Rentabiliser un achat ?

Motorola Mobility a coûté 12,5 milliards de dollars à Google lors de son rachat. Et visiblement la société de Mountain View entend rentabiliser cet investissement. Motorola demande en effet le versement de 4 milliards de dollars annuels pour que Microsoft puisse utiliser ses brevets. Tandis que ce dernier estime qu’il ne devrait payer qu'un million de dollars par an pour ces technologies.
La décision du juge James Robart est donc très attendue pour ce qu’elle va donner le ton des demandes à venir et tracer le chemin du futur des tarifs de certains brevets. Pour mémoire, la semaine dernière, un juge du Wisconsin avait annulé la procédure opposant Apple et Google dans un cas assez proche.

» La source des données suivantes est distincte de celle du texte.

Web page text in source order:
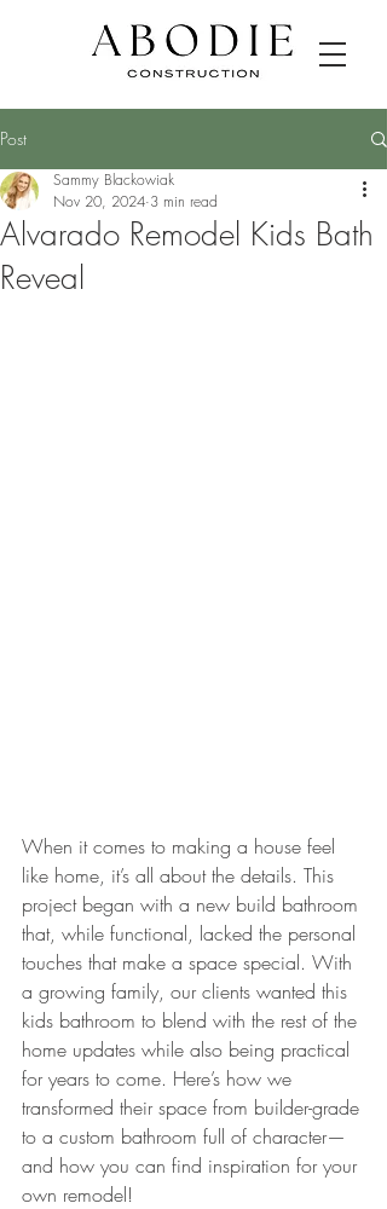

Des secrets exposés en place publique

Mais le juge Robart a d’ores et déjà pris une décision qui pourrait avoir de fortes répercussions sur l’avenir. Il a en effet refusé que les audiences se tiennent à huis clos pour éviter la fuite de données financières confidentielles, malgré les demandes des deux acteurs. « Si un témoin dévoile une information financière pertinente, [celle-ci] sera nécessairement rendue publique », écrit-il, selon Reuters.

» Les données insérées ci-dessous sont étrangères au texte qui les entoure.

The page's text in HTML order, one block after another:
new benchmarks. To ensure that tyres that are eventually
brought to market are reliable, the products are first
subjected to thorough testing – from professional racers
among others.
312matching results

Les personnes qui assisteront à l’audience n’auront pas accès aux documents secrets. En revanche, tous les éléments qui serviront au magistrat à rendre son jugement final seront accessibles à tous en même temps que le jugement.
Dans l’affaire qui l’oppose à Samsung, Apple se retrouve actuellement dans une situation identique. La course en justice s’achevant finalement par la divulgation d’éléments stratégiques, que les acteurs auraient peut-être souhaité garder pour eux.